Task to carry out —
If a line in the listing below includes the word "Route", pick it out.

Given data —
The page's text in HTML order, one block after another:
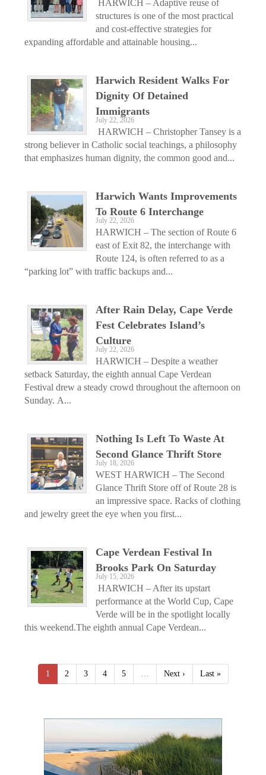
HARWICH – Adaptive reuse of
structures is one of the most practical
and cost-effective strategies for
expanding affordable and attainable housing...
Harwich Resident Walks For
Dignity Of Detained
Immigrants
July 22, 2026
HARWICH – Christopher Tansey is a
strong believer in Catholic social teachings, a philosophy
that emphasizes human dignity, the common good and...
Harwich Wants Improvements
To Route 6 Interchange
July 22, 2026
HARWICH – The section of Route 6
east of Exit 82, the interchange with
Route 124, is often referred to as a
“parking lot” with traffic backups and...
After Rain Delay, Cape Verde
Fest Celebrates Island’s
Culture
July 22, 2026
HARWICH – Despite a weather
setback Saturday, the eighth annual Cape Verdean
Festival drew a steady crowd throughout the afternoon on
Sunday. A...
Nothing Is Left To Waste At
Second Glance Thrift Store
July 18, 2026
WEST HARWICH – The Second
Glance Thrift Store off of Route 28 is
an impressive space. Racks of clothing
and jewelry greet the eye when you first...
Cape Verdean Festival In
Brooks Park On Saturday
July 15, 2026
HARWICH – After its upstart
performance at the World Cup, Cape
Verde will be in the spotlight locally
this weekend.The eighth annual Cape Verdean...
1 2 3 4 5 Next › Last »
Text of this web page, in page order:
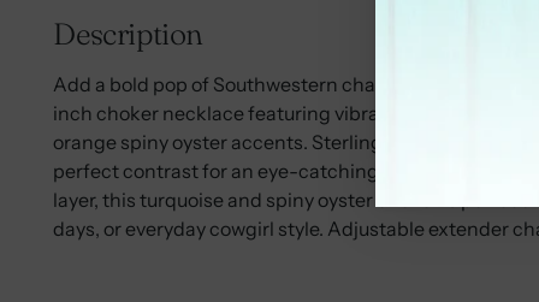
Description
Add a bold pop of Southwestern charm to your
inch choker necklace featuring vibrant turquoise
orange spiny oyster accents. Sterling silver Navajo-
perfect contrast for an eye-catching Western
layer, this turquoise and spiny oyster choker is perfect
days, or everyday cowgirl style. Adjustable extender
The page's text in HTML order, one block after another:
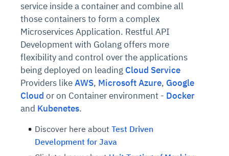
service inside a container and combine all
those containers to form a complex
Microservices Application. Restful API
Development with Golang offers more
flexibility and control over the applications
being deployed on leading Cloud Service
Providers likeAWS, Microsoft Azure, Google
Cloud or on Container environment - Docker
and Kubenetes.
Discover here about Test Driven
Development for Java

Task answer —
To Route 6 Interchange
HARWICH – The section of Route 6
Route 124, is often referred to as a
Glance Thrift Store off of Route 28 is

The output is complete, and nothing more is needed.